This guide provides a detailed, step-by-step walkthrough for defining a Multi-Disciplinary Optimization (MDO) problem from scratch and solving it using Collaborative Optimization (CO) or Bayesian Collaborative Optimization (BACO).


1. Conceptual Decompositon

Before writing code, identify the three types of variables in your MDO problem:

  1. Shared Variables (\(z\)): Design variables that are inputs to multiple disciplines (e.g., altitude, Mach number).
  2. Local Variables (\(x_i\)): Design variables that are inputs to only one specific discipline \(i\) (e.g., wing thickness for aerodynamics).
  3. Coupling Variables (\(y\)): Outputs from one discipline that serve as inputs to another (e.g., aerodynamic loads acting on the structure).
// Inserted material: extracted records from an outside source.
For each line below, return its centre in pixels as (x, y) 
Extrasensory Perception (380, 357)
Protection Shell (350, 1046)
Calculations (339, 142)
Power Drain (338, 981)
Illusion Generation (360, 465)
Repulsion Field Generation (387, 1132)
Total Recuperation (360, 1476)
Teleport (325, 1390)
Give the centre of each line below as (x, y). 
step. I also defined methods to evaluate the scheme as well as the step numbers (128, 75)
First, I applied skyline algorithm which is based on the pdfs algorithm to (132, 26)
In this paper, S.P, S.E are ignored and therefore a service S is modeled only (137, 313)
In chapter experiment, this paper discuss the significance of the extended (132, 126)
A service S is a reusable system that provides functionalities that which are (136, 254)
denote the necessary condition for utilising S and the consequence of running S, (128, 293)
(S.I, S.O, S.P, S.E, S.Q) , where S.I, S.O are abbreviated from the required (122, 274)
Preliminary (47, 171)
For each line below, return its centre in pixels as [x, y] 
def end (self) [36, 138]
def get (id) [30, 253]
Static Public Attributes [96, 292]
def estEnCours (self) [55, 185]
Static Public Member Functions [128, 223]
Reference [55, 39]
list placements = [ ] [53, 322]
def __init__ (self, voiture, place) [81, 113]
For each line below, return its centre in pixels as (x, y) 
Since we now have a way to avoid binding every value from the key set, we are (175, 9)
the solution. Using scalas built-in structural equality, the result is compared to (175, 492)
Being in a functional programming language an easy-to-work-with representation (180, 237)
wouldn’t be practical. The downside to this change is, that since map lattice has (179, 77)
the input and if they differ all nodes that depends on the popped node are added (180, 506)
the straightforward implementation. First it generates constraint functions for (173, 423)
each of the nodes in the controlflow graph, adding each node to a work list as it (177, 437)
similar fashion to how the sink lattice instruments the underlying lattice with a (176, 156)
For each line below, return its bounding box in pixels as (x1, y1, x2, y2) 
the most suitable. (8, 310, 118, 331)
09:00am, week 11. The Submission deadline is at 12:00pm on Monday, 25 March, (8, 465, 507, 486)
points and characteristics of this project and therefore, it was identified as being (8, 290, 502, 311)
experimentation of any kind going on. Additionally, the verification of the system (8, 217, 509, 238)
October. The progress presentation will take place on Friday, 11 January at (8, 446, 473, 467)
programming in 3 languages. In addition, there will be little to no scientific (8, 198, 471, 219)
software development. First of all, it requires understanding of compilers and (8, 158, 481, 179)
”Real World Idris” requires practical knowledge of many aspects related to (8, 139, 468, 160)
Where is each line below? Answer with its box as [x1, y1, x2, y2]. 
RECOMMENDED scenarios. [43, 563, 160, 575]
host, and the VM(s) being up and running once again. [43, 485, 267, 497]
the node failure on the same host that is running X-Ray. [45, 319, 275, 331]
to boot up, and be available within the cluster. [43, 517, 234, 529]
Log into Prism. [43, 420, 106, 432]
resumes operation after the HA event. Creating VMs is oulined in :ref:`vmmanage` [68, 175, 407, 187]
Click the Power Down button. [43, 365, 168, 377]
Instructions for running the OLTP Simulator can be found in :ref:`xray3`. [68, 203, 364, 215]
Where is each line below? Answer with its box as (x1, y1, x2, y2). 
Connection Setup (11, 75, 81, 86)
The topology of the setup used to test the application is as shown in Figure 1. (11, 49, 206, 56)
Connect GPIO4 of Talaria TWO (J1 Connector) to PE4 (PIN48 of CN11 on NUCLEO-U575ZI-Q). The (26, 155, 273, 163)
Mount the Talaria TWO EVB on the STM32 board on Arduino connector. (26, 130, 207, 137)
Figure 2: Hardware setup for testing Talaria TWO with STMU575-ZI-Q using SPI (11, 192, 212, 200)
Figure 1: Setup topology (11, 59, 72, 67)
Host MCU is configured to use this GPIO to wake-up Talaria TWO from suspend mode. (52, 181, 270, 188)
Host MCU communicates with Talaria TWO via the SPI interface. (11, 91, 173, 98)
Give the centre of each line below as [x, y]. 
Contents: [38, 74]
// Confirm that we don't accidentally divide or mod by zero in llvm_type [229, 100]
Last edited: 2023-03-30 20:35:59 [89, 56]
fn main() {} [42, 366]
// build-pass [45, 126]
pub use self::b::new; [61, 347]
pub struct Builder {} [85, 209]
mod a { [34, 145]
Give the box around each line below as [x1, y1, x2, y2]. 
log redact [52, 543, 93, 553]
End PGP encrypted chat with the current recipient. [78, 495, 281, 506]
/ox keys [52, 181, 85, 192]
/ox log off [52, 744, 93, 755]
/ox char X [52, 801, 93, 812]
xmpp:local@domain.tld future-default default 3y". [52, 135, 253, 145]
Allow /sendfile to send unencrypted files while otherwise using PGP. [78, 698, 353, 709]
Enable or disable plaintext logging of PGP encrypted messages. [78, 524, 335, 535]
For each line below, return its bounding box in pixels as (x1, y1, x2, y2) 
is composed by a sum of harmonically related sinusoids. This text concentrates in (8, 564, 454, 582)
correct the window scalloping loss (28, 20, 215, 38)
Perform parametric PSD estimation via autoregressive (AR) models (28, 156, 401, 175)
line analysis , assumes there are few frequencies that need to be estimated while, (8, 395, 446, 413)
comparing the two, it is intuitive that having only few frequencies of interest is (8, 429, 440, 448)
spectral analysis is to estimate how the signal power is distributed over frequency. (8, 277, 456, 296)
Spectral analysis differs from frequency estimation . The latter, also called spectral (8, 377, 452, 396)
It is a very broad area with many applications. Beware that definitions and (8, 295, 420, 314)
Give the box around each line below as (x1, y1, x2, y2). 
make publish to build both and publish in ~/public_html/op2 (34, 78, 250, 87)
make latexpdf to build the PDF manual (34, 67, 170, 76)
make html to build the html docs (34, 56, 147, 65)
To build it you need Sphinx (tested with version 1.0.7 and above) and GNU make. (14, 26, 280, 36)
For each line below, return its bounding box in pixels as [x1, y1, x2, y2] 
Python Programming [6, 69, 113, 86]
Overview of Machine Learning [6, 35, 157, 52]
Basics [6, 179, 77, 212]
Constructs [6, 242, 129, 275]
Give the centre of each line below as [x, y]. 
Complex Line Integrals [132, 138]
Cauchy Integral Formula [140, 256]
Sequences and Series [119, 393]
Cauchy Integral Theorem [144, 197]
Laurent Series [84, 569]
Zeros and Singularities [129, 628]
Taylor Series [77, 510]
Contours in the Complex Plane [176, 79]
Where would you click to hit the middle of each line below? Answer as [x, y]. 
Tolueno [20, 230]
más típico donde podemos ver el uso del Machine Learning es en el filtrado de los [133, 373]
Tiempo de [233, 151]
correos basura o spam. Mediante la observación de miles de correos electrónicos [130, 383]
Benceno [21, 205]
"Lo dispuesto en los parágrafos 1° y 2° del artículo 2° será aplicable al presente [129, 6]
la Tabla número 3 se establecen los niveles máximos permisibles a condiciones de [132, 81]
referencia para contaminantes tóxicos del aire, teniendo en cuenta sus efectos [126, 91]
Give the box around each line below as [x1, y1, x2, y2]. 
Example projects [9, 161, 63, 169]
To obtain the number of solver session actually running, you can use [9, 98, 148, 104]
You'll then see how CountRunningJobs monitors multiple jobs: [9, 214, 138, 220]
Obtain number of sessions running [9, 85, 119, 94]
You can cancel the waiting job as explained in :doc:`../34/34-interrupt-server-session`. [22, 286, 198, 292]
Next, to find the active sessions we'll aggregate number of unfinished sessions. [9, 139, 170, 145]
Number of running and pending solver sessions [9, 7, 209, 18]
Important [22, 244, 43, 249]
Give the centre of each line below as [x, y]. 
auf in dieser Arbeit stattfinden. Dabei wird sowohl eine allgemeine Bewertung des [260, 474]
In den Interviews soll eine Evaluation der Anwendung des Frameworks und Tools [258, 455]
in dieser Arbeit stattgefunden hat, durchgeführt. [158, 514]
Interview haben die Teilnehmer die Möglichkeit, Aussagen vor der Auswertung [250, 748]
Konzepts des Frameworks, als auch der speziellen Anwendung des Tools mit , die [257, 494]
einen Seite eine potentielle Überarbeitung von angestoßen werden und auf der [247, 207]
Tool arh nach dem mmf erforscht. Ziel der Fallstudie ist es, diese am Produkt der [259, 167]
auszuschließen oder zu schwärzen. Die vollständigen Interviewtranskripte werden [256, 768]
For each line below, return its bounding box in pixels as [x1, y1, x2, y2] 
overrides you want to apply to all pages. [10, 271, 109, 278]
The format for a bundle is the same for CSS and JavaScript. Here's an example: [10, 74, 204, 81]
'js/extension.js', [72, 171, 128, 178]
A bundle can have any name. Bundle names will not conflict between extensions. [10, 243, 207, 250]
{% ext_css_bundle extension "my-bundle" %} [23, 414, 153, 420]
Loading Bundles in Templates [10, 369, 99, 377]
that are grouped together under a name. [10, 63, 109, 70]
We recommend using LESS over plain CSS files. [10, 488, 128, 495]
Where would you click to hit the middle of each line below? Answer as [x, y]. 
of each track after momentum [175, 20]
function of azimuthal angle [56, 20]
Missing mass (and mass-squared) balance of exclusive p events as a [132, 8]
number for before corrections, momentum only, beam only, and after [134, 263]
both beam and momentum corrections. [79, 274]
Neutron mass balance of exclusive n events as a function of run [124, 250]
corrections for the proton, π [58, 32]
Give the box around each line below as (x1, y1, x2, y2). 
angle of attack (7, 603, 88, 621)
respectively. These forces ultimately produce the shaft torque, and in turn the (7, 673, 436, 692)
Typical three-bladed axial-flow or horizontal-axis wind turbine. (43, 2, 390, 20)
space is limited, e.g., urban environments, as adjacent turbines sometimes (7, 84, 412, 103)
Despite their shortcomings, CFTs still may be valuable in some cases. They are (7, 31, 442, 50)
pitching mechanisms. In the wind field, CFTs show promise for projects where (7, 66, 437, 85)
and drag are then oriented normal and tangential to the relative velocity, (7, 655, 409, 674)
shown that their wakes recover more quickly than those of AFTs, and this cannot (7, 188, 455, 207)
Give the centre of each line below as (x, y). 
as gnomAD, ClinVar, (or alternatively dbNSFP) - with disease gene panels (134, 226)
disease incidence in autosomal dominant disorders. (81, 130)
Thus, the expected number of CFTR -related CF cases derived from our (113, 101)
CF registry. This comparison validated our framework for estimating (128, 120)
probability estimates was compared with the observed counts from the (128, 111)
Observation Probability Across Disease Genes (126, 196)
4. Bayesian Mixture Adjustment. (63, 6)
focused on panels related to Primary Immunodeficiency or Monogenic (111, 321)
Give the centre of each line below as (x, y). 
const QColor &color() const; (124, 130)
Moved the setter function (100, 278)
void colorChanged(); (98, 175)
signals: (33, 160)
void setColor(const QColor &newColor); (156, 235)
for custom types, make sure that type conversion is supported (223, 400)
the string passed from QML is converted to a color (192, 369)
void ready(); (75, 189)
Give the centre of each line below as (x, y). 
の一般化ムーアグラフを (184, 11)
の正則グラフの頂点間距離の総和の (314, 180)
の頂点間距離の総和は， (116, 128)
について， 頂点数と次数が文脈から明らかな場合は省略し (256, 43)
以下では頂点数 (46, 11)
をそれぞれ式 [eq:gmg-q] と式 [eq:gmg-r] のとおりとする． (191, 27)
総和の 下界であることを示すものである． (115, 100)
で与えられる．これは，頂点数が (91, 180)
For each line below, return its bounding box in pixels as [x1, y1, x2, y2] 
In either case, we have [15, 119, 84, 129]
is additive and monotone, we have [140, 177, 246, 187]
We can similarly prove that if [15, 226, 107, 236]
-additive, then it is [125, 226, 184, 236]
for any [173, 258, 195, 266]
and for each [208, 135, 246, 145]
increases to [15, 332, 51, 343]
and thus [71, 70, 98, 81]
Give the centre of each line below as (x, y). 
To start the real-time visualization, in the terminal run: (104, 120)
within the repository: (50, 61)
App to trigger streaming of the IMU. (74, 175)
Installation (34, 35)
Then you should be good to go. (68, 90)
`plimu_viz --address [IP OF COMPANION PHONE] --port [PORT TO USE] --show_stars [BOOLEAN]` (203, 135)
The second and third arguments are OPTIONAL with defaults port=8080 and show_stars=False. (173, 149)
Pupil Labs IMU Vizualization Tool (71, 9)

2. Defining Core Components

Every problem is built using Function, Constraint, and Problem objects from mdotoolbox.core.

A. Define the Mathematical Functions

Functions must be Python callables (or JIT-compiled with @njit) that accept individual scalar arguments.

import numpy as np
from mdotoolbox.core import Function, Constraint, Problem

# Discipline 1: y1 = z1^2 + z2 + x1 - 0.2*y2
def d1_output_func(z1, z2, x1, y2):
    return z1**2 + z2 + x1 - 0.2 * y2

# Discipline 2: y2 = sqrt(y1) + z1 + z2
def d2_output_func(z1, z2, y1):
    return np.sqrt(np.abs(y1)) + z1 + z2

# System Objective: f = x1^2 + z2 + y1 + exp(-y2)
def system_obj_func(z1, z2, x1, y1, y2):
    return x1**2 + z2 + y1 + np.exp(-y2)

B. Wrap in Function Objects

The Function object maps your Python function to specific variable names.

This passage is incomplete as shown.